Here we take the source of the image and separate out the URL stem from the URL path. The path is passed along to the Ajax call, along with the images "align" value, in a query string. The sendRequest uses a stock set of Ajax calls I picked up from Quirksmode.

Once we have our series of numbers back we hide the original image:

image.style.display = ‘none’;

Note that this has to be done before the next steps. If it comes after, IE7 will not hide it, or even remove it.

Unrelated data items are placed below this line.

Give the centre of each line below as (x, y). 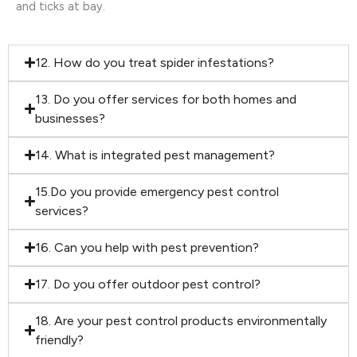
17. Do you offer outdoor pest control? (148, 284)
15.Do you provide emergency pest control (157, 191)
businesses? (71, 118)
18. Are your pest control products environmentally (181, 320)
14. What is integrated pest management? (155, 155)
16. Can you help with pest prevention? (147, 247)
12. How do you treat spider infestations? (155, 62)
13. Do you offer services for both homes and (166, 99)
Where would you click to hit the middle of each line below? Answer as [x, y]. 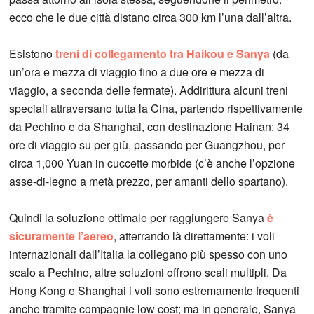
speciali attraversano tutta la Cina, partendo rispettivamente [156, 109]
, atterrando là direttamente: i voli [194, 236]
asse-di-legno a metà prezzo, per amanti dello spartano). [149, 182]
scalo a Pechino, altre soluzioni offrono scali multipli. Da [148, 273]
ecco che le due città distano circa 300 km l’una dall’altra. [151, 18]
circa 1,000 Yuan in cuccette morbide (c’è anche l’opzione [152, 163]
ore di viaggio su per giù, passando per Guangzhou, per [147, 145]
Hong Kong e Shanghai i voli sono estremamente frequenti [155, 291]
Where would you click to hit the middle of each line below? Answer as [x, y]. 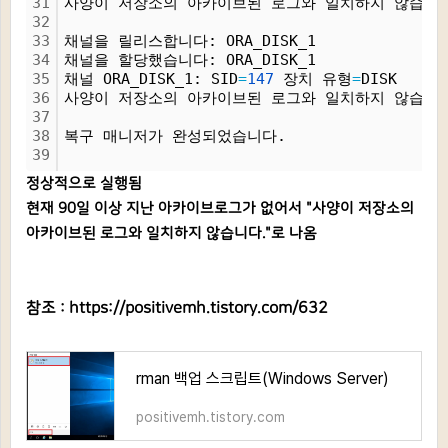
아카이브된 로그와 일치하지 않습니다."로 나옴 [171, 233]
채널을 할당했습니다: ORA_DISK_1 [190, 60]
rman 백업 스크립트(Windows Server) [262, 378]
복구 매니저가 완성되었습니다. [175, 136]
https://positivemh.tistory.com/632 [198, 308]
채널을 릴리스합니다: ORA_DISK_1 [190, 41]
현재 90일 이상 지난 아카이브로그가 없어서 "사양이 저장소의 [220, 208]
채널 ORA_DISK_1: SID [151, 79]
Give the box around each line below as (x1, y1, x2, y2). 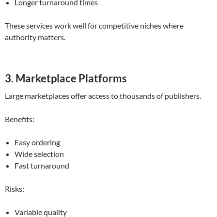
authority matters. (5, 32, 65, 42)
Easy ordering (15, 138, 60, 147)
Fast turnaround (15, 161, 69, 170)
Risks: (5, 184, 24, 194)
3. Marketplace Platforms (5, 72, 127, 85)
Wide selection (15, 149, 64, 159)
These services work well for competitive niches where (5, 21, 184, 31)
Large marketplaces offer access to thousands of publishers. (5, 91, 201, 101)
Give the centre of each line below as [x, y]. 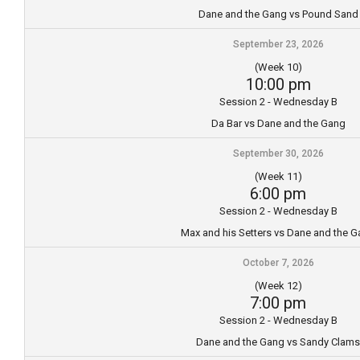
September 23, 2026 [278, 44]
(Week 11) [278, 176]
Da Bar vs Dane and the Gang [278, 123]
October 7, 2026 [278, 262]
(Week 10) [278, 67]
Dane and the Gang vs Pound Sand [278, 14]
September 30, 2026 [278, 153]
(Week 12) [278, 285]
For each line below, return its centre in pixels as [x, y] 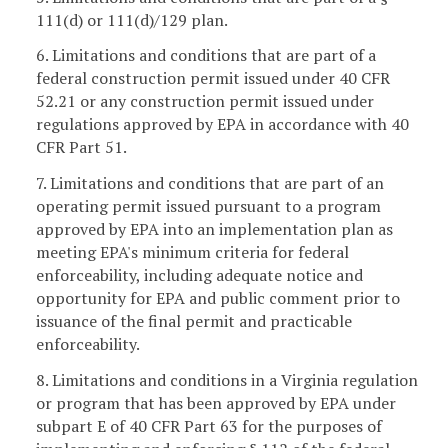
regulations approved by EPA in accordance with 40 [222, 124]
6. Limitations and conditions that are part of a [206, 55]
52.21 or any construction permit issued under [205, 101]
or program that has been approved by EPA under [216, 403]
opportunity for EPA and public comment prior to [218, 298]
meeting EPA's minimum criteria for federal [192, 252]
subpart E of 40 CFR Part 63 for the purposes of [209, 426]
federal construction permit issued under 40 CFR [213, 78]
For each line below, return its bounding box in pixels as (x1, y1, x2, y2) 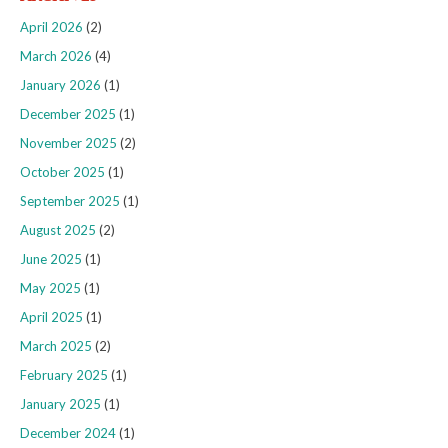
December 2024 (20, 425, 116, 442)
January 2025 (20, 396, 101, 413)
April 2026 (20, 19, 83, 36)
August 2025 (20, 222, 96, 239)
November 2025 (20, 135, 117, 152)
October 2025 (20, 164, 105, 181)
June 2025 (20, 251, 82, 268)
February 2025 (20, 367, 108, 384)
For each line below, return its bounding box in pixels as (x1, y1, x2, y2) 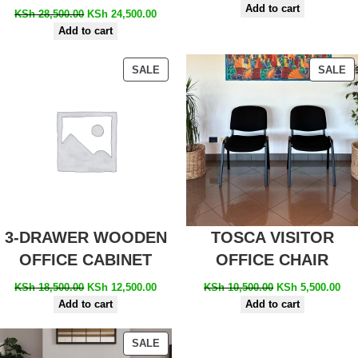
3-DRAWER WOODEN (4, 229, 167, 247)
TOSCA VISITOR (210, 229, 334, 247)
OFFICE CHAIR (216, 251, 329, 269)
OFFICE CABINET (19, 251, 153, 269)
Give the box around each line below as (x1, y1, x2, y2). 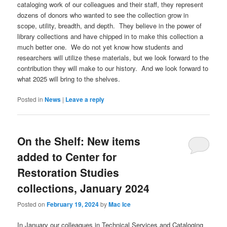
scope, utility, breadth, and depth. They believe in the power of (17, 21, 202, 31)
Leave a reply (65, 95, 105, 104)
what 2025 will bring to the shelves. (17, 74, 121, 84)
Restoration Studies (17, 165, 120, 180)
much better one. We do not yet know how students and (17, 42, 183, 52)
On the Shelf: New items (17, 133, 141, 149)
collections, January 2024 (17, 180, 150, 196)
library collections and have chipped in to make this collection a (17, 31, 204, 42)
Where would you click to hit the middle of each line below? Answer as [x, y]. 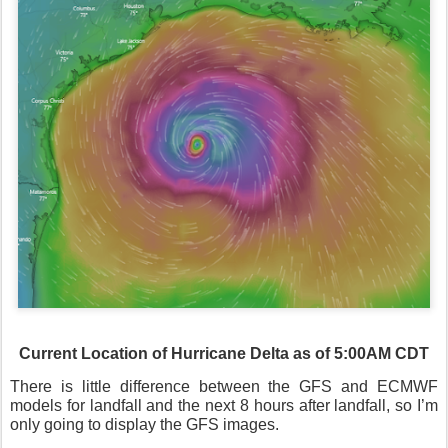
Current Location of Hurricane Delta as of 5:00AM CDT [224, 354]
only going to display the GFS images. [144, 425]
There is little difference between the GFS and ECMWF [224, 387]
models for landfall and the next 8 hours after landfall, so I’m [224, 406]

var newDivWidths = req.responseText.split(” “);
for ( i=0; i var newDiv = document.createElement('div');
newDiv.style.width = newDivWidths[i] + 'px';
newDiv.className = 'ragged' + image.align;
newDiv.style.backgroundImage = 'url(' + image.src + ')';
//uncomment this next line to see where the edges of the new divs are
//newDiv.style.border = "1px solid #f00";
var topPosition = -i * 10; //alert(topPosition + 'px ' + image.align);
newDiv.style.backgroundPosition = image.align + ' ' + topPosition + 'px ';
if ( newDiv.style.width) { image.parentNode.insertBefore(newDiv,image) }
}

After separating the numbers, we step through them one-by-one and create a div element, set its pixel width to the value, assign the right class name, and set the background image as the original image. Then we can set the offset of the background image, moving it 10 pixels for each div so that it lines up seamlessly with the next. Then we insert this new div into the document object.

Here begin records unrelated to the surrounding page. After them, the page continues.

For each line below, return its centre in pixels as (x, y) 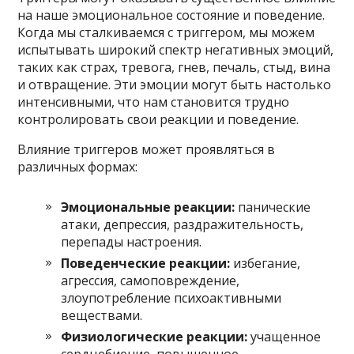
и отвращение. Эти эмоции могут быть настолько (175, 84)
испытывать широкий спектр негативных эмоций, (176, 49)
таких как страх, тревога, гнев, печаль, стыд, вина (174, 67)
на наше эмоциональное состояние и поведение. (171, 15)
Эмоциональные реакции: (148, 207)
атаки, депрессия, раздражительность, (183, 224)
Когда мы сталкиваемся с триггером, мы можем (166, 32)
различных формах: (78, 166)
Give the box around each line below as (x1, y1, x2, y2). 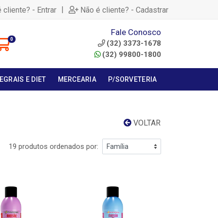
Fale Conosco (111, 27, 161, 37)
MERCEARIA (57, 75, 97, 83)
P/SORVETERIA (108, 75, 157, 83)
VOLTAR (131, 118, 161, 127)
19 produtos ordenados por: (9, 142, 98, 151)
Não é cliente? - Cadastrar (80, 5, 168, 15)
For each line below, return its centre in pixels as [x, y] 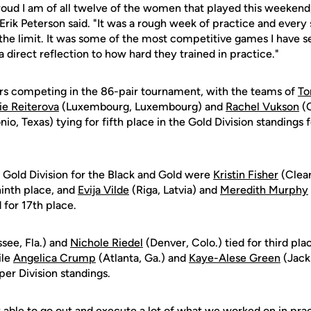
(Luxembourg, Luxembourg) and [142, 107]
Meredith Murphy [264, 190]
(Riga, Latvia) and [175, 190]
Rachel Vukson [262, 107]
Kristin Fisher [246, 175]
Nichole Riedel [107, 243]
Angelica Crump [54, 258]
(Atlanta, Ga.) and [142, 258]
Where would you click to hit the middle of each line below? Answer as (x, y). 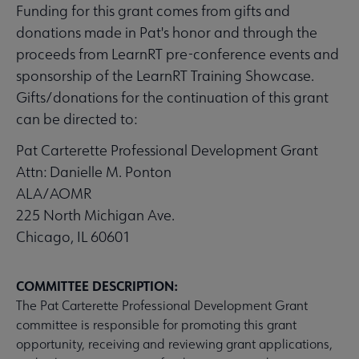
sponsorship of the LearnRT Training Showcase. (165, 76)
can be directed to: (77, 119)
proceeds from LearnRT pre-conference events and (177, 54)
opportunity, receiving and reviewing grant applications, (174, 344)
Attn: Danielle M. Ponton (94, 172)
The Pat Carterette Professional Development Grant (162, 305)
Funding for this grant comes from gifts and (153, 11)
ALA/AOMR (54, 194)
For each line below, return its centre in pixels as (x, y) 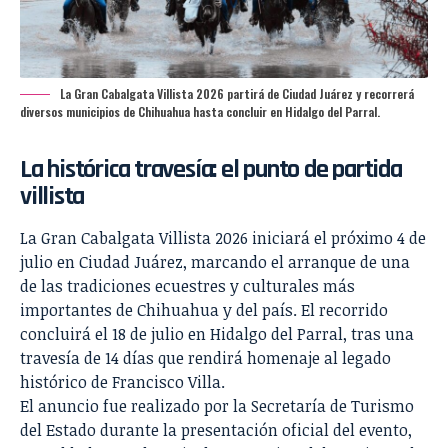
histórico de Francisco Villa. (122, 381)
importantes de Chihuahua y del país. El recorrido (204, 309)
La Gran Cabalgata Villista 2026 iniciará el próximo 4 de (223, 237)
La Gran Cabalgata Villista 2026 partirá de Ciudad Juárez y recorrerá (237, 93)
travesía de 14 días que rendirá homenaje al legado (205, 357)
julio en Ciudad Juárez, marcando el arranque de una (215, 261)
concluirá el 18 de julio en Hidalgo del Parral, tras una (217, 333)
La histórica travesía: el (132, 169)
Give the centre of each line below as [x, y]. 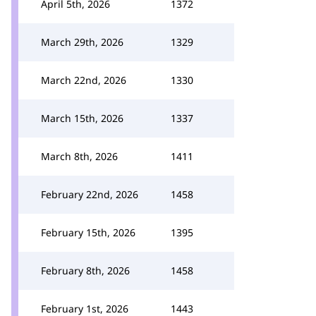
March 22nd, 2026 [84, 80]
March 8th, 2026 [79, 156]
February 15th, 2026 [88, 232]
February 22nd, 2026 [90, 194]
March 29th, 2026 [82, 42]
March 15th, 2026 [82, 118]
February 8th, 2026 [85, 271]
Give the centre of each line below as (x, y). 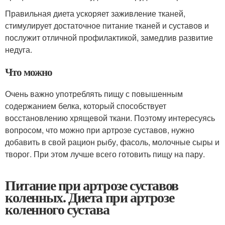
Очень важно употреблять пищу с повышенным (94, 94)
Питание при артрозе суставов (92, 185)
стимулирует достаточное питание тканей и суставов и (107, 25)
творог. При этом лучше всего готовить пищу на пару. (105, 154)
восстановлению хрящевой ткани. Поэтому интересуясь (110, 118)
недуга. (19, 49)
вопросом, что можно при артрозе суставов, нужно (100, 130)
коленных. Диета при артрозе (90, 197)

The last piece is the add some css classes to accommodate these new divs:

div.raggedright { float: right; margin: 0 0 0 15px; clear: right; height: 10px; padding: 0; font-size:1px}
div.raggedleft { float: left; margin: 0 15px 0 0; clear: left; height:10px; padding: 0; font-size:1px }

The font-size is necessary for IE7. Without it, even with the divs empty IE7 arbitrarily makes the divs tall enough to accommodate text, with unfortunate results. I thought they fixed the expanding box problem?

The result, in crude form, is here. The image on the left is one continuous gif some 400 pixels high, but by slicing it into 40 or so pieces and floating them all left, the text flows around them in a shapely way. I’ve only looked at in in IE7 and Firefox 2, let me know if you find anything strange in other browsers.